High-flying Chipotle Mexican Grill (NYSE:CMG) continues to produce strong financial results and exceed analysts’ predictions, but investors appeared to chill their ardor a bit after poring over the latest report.
CMG announced that first quarter earnings shot up 35.1% to $62.7 million, while revenues jumped 25.8% to $640.6 million, compared to the same period last year. Diluted earnings per share for the quarter rose 34.9% to $1.97, compared to $1.46 a share in 2011.
The Associated Press said analysts had expected revenues of $630.9 million and diluted EPS of $1.93 for the quarter.
Restaurant-level operating margin rose 220 basis points to 27.4%.
Chipotle attributed revenue growth to the opening of 32 new restaurants during the quarter and increased menu prices, which drove a 12.7% increase in comparable restaurant sales.
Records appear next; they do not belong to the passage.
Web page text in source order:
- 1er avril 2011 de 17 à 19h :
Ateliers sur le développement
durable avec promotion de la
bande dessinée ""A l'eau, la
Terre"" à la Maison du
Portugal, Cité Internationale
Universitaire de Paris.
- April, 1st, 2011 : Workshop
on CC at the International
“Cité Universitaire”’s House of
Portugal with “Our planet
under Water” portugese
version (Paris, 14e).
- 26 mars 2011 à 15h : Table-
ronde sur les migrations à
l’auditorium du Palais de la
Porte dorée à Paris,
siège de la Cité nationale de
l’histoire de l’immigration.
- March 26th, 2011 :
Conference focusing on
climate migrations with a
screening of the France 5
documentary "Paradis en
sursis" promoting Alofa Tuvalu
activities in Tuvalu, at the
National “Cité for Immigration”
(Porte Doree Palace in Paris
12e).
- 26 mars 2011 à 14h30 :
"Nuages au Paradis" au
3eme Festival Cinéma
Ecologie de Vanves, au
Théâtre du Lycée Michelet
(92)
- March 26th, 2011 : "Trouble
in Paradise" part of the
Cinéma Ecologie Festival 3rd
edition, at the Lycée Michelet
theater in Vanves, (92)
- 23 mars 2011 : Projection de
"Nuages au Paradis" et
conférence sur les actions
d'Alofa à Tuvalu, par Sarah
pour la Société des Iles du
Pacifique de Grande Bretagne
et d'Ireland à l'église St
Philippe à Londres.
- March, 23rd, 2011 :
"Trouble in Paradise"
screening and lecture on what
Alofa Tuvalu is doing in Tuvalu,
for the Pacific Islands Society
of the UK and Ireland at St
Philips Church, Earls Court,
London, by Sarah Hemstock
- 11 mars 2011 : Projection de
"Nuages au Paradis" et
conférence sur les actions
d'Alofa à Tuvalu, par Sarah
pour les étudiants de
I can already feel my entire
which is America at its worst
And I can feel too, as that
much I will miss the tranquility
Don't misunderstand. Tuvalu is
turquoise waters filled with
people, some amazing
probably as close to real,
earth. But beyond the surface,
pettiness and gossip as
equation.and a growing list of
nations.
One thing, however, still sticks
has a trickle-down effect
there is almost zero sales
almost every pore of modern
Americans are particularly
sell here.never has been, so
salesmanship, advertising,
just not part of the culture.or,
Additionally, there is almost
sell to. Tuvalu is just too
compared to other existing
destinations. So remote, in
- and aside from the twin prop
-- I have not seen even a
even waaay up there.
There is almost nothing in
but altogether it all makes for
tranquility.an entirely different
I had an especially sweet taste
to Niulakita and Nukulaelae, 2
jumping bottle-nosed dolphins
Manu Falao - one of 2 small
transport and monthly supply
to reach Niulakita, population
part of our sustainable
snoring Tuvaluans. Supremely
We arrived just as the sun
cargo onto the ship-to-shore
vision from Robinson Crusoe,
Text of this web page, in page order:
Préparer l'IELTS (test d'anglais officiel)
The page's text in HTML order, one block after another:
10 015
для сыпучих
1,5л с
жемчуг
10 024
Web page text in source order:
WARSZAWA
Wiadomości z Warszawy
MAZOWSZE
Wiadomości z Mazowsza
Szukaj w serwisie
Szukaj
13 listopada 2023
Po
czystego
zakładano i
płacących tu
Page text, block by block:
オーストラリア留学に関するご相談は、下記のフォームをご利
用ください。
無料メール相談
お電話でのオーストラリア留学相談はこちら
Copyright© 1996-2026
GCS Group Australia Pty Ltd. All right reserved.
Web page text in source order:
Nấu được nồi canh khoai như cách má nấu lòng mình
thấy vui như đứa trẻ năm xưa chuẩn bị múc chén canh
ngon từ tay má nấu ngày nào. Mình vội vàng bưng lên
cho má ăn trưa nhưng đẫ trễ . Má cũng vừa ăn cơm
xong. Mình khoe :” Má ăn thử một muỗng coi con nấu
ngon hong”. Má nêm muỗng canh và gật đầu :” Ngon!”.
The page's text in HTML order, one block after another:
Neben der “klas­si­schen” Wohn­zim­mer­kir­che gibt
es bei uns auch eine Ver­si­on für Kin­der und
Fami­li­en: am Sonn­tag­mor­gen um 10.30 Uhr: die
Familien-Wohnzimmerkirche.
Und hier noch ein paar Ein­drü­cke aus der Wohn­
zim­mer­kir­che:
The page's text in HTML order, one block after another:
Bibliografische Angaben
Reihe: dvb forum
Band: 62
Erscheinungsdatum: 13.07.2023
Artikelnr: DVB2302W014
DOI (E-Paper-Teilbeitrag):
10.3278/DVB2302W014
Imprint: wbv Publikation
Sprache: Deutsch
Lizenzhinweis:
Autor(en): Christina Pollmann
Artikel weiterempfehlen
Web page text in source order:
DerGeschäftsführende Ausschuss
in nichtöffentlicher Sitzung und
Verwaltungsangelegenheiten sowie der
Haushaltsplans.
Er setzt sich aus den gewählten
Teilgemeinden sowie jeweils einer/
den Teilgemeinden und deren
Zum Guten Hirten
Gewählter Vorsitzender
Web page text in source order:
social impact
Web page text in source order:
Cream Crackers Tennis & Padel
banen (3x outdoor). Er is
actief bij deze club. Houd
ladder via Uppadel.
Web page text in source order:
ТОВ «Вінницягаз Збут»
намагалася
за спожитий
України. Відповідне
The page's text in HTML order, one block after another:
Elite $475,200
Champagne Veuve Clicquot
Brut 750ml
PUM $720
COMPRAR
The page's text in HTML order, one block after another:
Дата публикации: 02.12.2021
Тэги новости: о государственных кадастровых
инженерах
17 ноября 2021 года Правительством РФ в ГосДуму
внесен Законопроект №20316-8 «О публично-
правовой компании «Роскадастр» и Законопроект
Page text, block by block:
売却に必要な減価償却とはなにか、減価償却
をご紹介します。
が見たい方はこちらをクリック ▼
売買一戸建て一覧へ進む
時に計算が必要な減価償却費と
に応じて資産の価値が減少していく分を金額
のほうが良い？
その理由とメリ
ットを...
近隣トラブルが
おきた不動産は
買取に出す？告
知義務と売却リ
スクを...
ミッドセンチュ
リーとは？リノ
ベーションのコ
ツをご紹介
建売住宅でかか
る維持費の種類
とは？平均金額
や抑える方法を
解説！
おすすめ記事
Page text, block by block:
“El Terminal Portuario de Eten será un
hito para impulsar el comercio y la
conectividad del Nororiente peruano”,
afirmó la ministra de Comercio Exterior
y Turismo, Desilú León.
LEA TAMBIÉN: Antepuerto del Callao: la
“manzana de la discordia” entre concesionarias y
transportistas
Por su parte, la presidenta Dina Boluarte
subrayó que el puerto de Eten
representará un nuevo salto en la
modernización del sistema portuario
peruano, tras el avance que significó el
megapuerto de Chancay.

CMG said it expected to open between 155 and 165 new restaurant during 2012.
It forecast “mid-single digit comparable restaurant sales growth” and anticipated food price inflation of “mid-single digits” during the rest of the year.
The company’s shares were off nearly 2% in early Friday trading, slipping to around $423. Why the muted reaction? Could be that mid-single digit growth forecast — and similar inflation expectation. That growth is a lot less than the 12.7% CMG put up in its latest quarter, and questions about whether Chipotle can keep up its torrid pace are starting to get louder.